I find numerous Jack Kennedys. One even had the same disabilities and living conditions, except with a mother organising a failed GoFundMe for him rather than beating him. I was elated to find him, only to discover it was a cruel coincidence – an almost identical stranger living the next town over.

Until finally, two weeks after his silent absence, we find his address. I compare the street-view photos to my recollection of a phone recording Kennedy once showed me of the forest next to his house. A match.

We call the nearest police station. The police refused to answer…except to admit that the incident had happened. There are no answers, no closure…but also no proof that it is over. That he is gone.

I did not want it to end that way. For our friendship that had spanned years to be left as something I deeply regretted. That I would take back in an instant if I could.

In desperation, we turn to calling mental care centres. For a month, I checked every day. Insisting.
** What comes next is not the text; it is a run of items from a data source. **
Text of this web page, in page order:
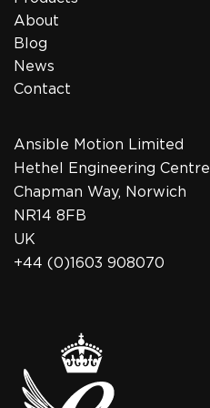
About
Blog
News
Contact
Ansible Motion Limited
Hethel Engineering Centre
Chapman Way, Norwich
NR14 8FB
UK
+44 (0)1603 908070

Insisting the last words said between us were not ‘See you’. Instead, I made sure it ended with a different word.

Choc: Hi

***

Pictured: Honourable Mention Prize Winner – Connor Sabre

Honourable mention: Connor Sabre

Originally interested in writing as an outlet for my passion for worldbuilding, I started years ago to help incorporate my high school and university education in economics into something I would better remember. With my sister’s support, I have since branched out into other genres, including satire, comedy and short stories. I particularly enjoy writing tense, deep, but heartfelt scenes that should comfort the disturbed and disturb the comfortable.